## TASK OBJECTIVE
Keep every word of the entries and print them exactly; the pictures stay out.

Entries taken from a collection

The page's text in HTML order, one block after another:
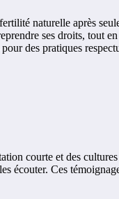
naturelle après
ses droits, tout
des pratiques
courte et des
écouter. Ces
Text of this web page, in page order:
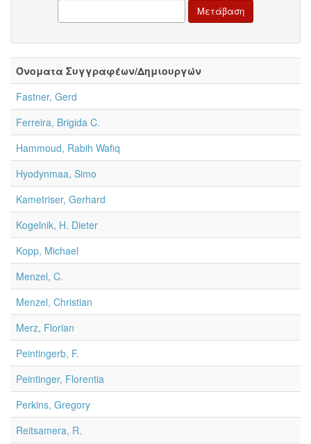
Όνοματα Συγγραφέων/Δημιουργών
Fastner, Gerd
Ferreira, Brigida C.
Hammoud, Rabih Wafiq
Hyodynmaa, Simo
Kametriser, Gerhard
Kogelnik, H. Dieter
Kopp, Michael
Menzel, C.
Menzel, Christian
Merz, Florian
Peintingerb, F.
Peintinger, Florentia
Perkins, Gregory
Reitsamera, R.

## EXERCISE RESPONSE
The page's text in HTML order, one block after another:
naturelle après
ses droits, tout
des pratiques
courte et des
écouter. Ces
Text of this web page, in page order:
Όνοματα Συγγραφέων/Δημιουργών
Fastner, Gerd
Ferreira, Brigida C.
Hammoud, Rabih Wafiq
Hyodynmaa, Simo
Kametriser, Gerhard
Kogelnik, H. Dieter
Kopp, Michael
Menzel, C.
Menzel, Christian
Merz, Florian
Peintingerb, F.
Peintinger, Florentia
Perkins, Gregory
Reitsamera, R.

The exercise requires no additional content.